Jonathing avatar Dec 04 '25 13:12 Jonathing

From Lex (Discord message from May 18, 2025)


WSL on ubuntu, with docker installed, this image:

# Use CachyOS base image
FROM cachyos/cachyos:latest

# Set environment variables for Java
ENV JAVA_HOME=/usr/lib/jvm/java-17-openjdk \
    PATH=$JAVA_HOME/bin:$PATH

# Update package list and install Java 17 (OpenJDK)
RUN pacman -Syu --noconfirm
RUN pacman -S --noconfirm jdk21-openjdk
RUN pacman -Scc --noconfirm
services:
  test:
    build: .
    stdin_open: true # docker run -i
    tty: true        # docker run -t
    entrypoint: /bin/sh
    volumes:
      - .:/test

Jonathing avatar Dec 04 '25 13:12 Jonathing

So, because of how many things this effects, and not wanting to break compatibility with other installers. I was planning on doing this during each of the back porting processes. Basically, the only sane option is to disable compression. Disabling hash checking screws up any concept of validating that things went well. However, to disable compression we have to update every Installer and every tool used by the installers to support STORE instead of DEFLATE. This becomes an issue when it gets back to tools that we do not own. Such as SpecialSource.
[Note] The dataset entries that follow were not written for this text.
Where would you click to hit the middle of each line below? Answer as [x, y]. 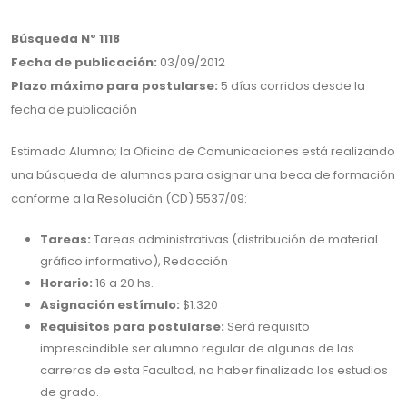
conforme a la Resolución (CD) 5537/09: [129, 199]
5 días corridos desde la [292, 86]
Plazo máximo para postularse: [114, 86]
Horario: [66, 283]
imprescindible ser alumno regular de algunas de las [197, 348]
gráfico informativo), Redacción [134, 261]
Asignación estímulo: [110, 305]
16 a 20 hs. [123, 283]
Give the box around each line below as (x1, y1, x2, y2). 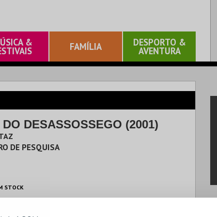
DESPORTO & (133, 36, 186, 48)
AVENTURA (138, 45, 181, 57)
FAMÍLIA (70, 41, 102, 52)
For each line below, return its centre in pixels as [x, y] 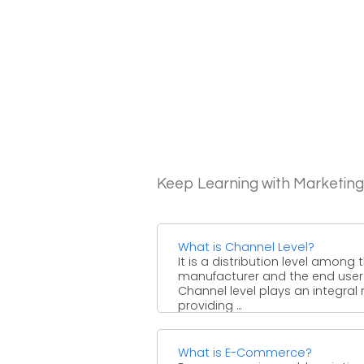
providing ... [210, 305]
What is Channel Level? [246, 247]
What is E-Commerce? [245, 352]
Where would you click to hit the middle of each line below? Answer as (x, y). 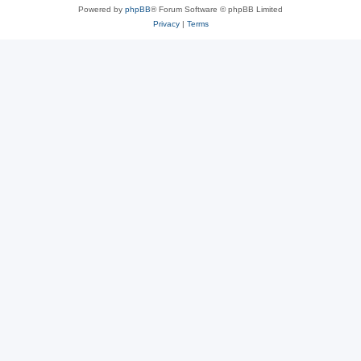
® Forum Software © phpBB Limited (217, 9)
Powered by (102, 9)
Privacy (166, 23)
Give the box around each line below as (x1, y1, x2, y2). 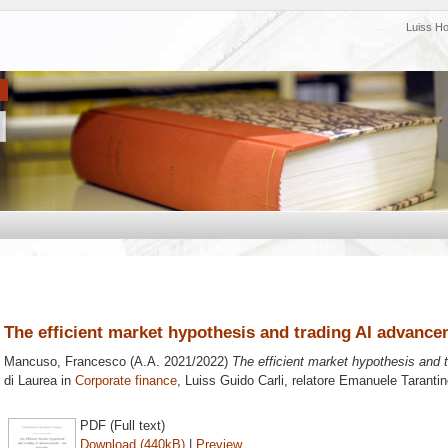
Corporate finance (75, 373, 177, 389)
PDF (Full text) (80, 417, 165, 433)
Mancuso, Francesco (4, 354, 126, 370)
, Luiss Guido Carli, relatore (177, 373, 339, 389)
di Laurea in (4, 373, 75, 389)
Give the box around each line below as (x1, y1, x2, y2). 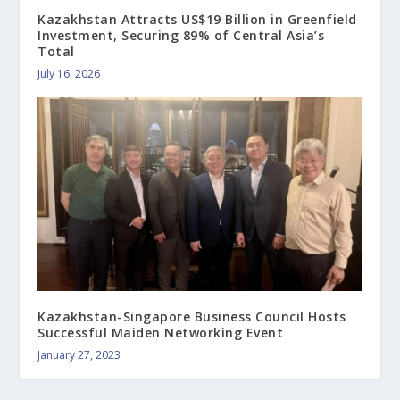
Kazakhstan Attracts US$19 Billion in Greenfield (37, 10, 357, 28)
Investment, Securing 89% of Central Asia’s (37, 26, 325, 44)
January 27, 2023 (37, 347, 121, 363)
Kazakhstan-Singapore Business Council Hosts (37, 308, 346, 326)
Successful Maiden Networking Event (37, 324, 284, 342)
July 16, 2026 (37, 65, 101, 81)
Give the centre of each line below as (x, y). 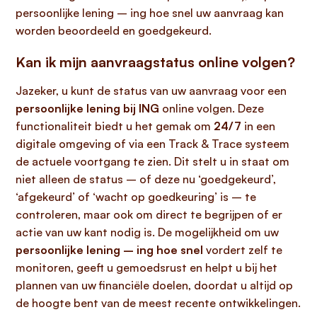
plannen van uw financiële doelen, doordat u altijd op (154, 285)
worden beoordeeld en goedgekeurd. (114, 30)
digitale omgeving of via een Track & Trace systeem (152, 144)
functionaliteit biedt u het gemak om (115, 126)
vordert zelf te (243, 250)
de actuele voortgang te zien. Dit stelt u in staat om (152, 161)
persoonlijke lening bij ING (87, 108)
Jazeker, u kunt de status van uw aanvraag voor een (151, 91)
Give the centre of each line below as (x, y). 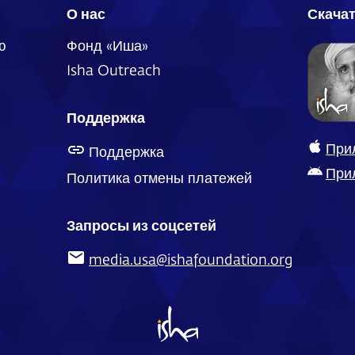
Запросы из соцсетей (141, 225)
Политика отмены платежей (159, 178)
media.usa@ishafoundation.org (190, 260)
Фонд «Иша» (107, 46)
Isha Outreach (113, 69)
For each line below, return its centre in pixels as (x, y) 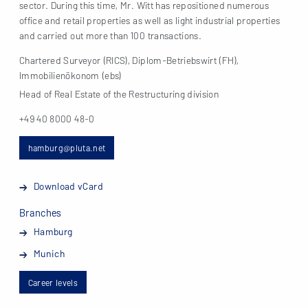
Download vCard (68, 186)
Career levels (53, 282)
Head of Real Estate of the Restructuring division (119, 94)
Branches (41, 212)
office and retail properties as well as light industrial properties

With the only use case where this has been an issue is the guy's 'install forge every launch' wrapper. Which he can easily do:

install.processors.forEach(proc -> proc.getOutputs().clear())

And the astounding amount of effort it took to find a reproduction case. Which leads me to think it effects very little/no actual users.

I didn't put it as a high priority.

IF someone can find a way to detect that the user is running using a java version that uses the native compressor, and also an OS that is running a version of ng-zlib (which is where I got stuck last time I tried). Then a "Hey we detected that you're in an environment that hashes break, disabling them for you" function on the installer as a stop-gap would be fine.

LexManos avatar Dec 04 '25 17:12 LexManos

Just putting here for the purposes of tracking solutions while this is still open:

Image Image Image

Fealtous avatar Feb 06 '26 16:02 Fealtous

This raises a few more questions than answers. Thanks for keeping tabs on this. I think a good course of action would be to get some docker tests for installer that runs each major distro and each major Java version.